Provided entries:
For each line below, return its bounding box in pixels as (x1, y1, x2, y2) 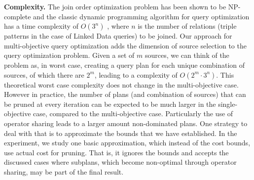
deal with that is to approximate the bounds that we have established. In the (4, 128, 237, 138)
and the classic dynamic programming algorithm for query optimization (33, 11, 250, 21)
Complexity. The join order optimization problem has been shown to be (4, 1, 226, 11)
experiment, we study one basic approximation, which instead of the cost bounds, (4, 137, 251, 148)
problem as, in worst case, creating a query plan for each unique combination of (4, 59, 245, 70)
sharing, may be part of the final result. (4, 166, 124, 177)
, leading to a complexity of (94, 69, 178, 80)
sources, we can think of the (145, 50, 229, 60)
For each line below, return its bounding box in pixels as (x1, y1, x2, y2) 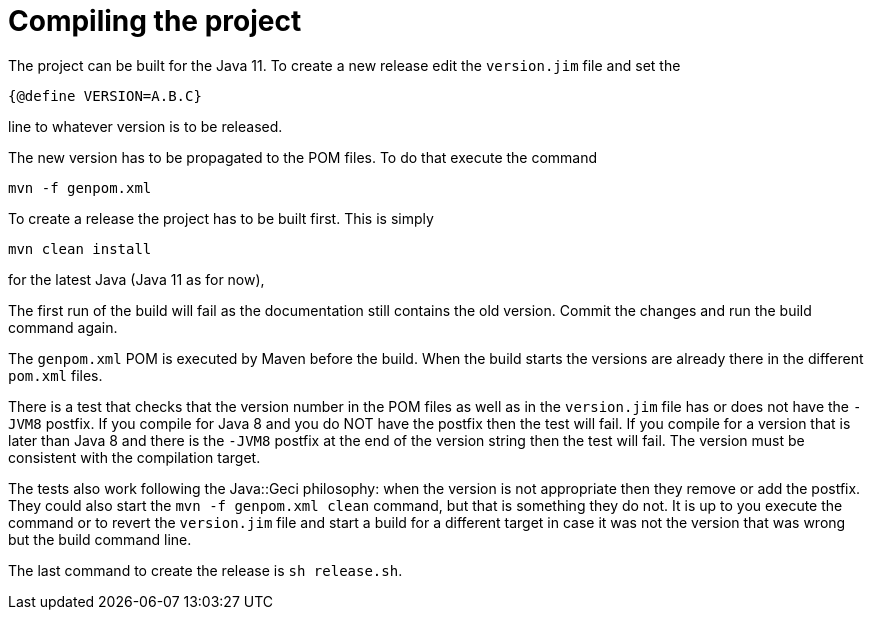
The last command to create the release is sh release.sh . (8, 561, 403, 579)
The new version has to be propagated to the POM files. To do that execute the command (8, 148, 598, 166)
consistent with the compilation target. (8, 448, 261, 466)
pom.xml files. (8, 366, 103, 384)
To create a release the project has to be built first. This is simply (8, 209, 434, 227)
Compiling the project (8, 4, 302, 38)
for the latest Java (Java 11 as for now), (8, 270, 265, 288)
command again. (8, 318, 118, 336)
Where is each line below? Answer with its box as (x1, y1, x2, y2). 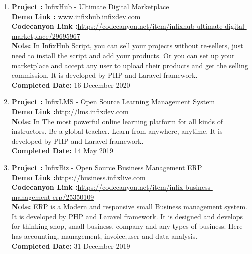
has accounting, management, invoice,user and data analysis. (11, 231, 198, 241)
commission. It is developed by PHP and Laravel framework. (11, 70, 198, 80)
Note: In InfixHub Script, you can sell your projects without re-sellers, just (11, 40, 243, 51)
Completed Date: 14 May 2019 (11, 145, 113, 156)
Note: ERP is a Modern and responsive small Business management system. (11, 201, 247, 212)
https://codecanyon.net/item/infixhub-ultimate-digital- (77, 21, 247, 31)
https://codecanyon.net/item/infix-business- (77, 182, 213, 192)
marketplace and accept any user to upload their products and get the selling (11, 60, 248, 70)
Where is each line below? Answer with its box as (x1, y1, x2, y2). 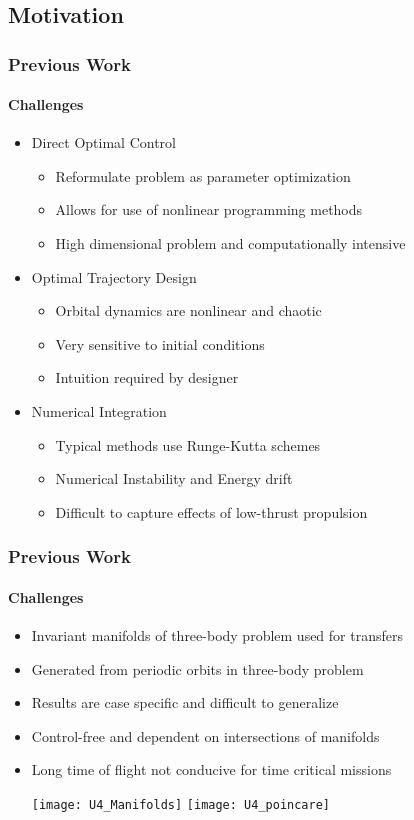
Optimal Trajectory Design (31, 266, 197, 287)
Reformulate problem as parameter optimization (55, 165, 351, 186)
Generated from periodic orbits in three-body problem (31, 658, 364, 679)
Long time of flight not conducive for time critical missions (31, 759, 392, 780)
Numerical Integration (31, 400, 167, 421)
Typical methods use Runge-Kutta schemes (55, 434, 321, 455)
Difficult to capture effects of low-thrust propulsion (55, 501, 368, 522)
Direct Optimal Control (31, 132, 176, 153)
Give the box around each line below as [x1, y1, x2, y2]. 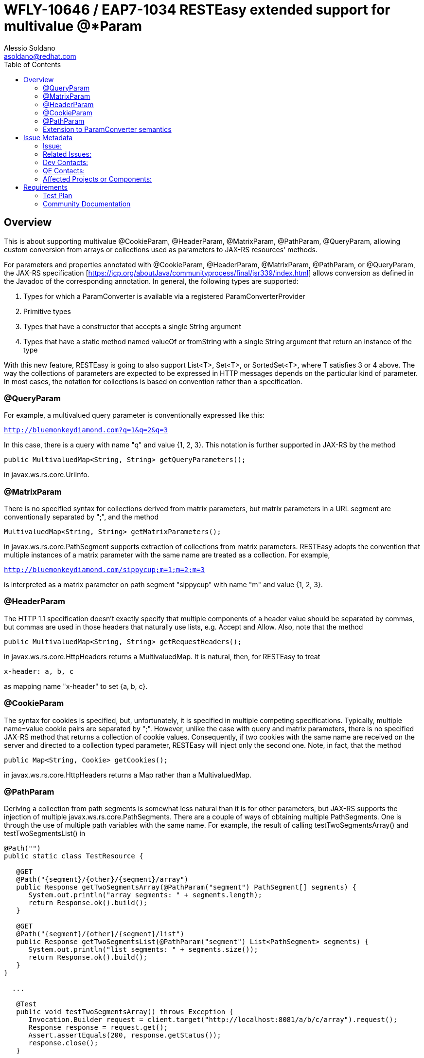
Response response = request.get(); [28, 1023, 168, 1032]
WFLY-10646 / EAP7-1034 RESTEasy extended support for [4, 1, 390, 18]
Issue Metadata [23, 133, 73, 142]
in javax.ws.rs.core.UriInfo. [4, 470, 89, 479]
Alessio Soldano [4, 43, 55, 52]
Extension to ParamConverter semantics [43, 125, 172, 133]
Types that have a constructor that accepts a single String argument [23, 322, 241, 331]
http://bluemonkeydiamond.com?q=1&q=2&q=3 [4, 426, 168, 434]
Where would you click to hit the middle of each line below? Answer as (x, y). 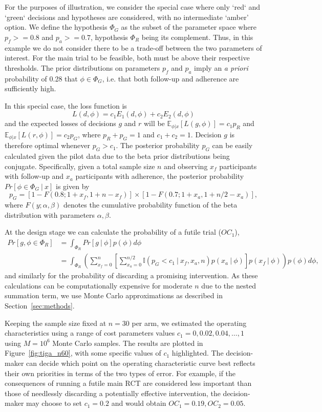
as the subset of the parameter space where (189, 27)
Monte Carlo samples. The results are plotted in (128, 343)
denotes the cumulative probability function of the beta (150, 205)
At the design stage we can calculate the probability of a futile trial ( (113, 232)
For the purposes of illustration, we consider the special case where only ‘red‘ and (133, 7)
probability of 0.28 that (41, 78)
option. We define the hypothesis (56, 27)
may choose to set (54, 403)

* * *

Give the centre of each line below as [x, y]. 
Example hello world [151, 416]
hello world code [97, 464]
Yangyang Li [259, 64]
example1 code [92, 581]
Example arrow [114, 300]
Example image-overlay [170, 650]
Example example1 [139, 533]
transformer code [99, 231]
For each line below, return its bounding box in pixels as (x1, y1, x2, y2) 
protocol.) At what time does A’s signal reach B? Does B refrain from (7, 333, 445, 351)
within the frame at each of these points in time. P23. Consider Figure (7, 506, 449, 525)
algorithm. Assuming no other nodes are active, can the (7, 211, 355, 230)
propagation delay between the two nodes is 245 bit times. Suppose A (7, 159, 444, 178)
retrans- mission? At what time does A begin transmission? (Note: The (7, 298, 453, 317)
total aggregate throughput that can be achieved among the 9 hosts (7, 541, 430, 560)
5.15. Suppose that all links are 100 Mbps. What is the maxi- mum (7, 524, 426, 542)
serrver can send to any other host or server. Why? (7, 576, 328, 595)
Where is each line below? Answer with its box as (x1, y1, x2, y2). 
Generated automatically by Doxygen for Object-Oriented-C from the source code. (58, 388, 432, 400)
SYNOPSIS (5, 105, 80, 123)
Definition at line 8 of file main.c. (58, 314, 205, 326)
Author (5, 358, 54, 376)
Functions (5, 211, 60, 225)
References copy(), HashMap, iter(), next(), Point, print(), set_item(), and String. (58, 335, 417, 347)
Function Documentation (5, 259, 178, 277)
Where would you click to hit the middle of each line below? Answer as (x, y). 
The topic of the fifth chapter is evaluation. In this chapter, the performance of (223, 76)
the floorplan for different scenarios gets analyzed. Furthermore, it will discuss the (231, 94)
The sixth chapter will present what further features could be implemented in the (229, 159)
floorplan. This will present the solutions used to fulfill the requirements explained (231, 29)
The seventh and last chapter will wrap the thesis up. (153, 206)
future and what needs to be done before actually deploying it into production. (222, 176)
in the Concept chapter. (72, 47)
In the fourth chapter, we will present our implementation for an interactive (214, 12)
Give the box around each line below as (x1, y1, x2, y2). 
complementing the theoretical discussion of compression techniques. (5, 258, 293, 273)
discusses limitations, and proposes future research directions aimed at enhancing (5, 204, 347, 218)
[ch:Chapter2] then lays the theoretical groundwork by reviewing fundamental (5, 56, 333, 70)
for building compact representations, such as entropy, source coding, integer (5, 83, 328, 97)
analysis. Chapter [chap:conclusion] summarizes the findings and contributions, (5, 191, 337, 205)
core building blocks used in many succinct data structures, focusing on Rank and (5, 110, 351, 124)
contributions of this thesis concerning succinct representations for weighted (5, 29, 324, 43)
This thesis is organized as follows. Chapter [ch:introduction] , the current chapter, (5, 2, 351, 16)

--

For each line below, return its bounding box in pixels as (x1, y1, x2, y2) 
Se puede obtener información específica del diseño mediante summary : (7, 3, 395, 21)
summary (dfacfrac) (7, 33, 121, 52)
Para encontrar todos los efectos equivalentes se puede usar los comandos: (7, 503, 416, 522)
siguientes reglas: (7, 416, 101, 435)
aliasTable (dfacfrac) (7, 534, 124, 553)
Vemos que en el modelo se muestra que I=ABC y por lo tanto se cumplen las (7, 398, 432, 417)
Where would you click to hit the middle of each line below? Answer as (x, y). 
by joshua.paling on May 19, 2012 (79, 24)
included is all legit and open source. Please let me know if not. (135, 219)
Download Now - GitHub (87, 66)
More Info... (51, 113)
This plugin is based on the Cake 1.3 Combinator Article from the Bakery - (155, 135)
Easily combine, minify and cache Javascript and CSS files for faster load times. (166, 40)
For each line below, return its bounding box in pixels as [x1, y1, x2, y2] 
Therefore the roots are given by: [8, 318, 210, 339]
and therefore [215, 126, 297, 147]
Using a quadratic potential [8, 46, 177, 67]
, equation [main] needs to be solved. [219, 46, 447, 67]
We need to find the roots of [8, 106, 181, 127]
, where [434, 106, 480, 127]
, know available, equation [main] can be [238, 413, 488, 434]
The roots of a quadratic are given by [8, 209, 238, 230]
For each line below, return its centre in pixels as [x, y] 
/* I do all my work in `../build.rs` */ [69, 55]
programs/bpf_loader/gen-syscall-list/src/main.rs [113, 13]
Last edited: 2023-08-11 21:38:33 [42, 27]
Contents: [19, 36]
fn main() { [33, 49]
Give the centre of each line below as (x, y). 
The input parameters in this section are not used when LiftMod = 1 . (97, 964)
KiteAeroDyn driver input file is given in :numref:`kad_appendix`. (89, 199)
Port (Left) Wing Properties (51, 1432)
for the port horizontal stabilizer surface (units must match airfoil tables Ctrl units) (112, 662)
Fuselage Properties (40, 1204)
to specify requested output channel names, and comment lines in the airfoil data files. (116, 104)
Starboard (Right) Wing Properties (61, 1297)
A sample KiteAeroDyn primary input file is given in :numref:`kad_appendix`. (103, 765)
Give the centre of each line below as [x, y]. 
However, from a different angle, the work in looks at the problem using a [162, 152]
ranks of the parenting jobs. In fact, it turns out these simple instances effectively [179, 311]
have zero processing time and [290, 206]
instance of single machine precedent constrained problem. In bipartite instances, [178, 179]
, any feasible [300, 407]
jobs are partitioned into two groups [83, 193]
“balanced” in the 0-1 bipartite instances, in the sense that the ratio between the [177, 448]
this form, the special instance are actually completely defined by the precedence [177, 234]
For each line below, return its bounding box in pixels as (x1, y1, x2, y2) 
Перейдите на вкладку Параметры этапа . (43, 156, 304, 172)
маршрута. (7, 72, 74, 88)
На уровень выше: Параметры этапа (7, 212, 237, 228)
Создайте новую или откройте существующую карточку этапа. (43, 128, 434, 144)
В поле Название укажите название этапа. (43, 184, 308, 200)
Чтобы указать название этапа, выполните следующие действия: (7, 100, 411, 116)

Work to be completed:
Among the entries above, copy exactly only the lines starting with the one containing "jobs are partitioned" and going through the one containing "Перейдите на вкладку", both ends included.

Solution for this problem:
jobs are partitioned into two groups [83, 193]
“balanced” in the 0-1 bipartite instances, in the sense that the ratio between the [177, 448]
this form, the special instance are actually completely defined by the precedence [177, 234]
For each line below, return its bounding box in pixels as (x1, y1, x2, y2) 
Перейдите на вкладку Параметры этапа . (43, 156, 304, 172)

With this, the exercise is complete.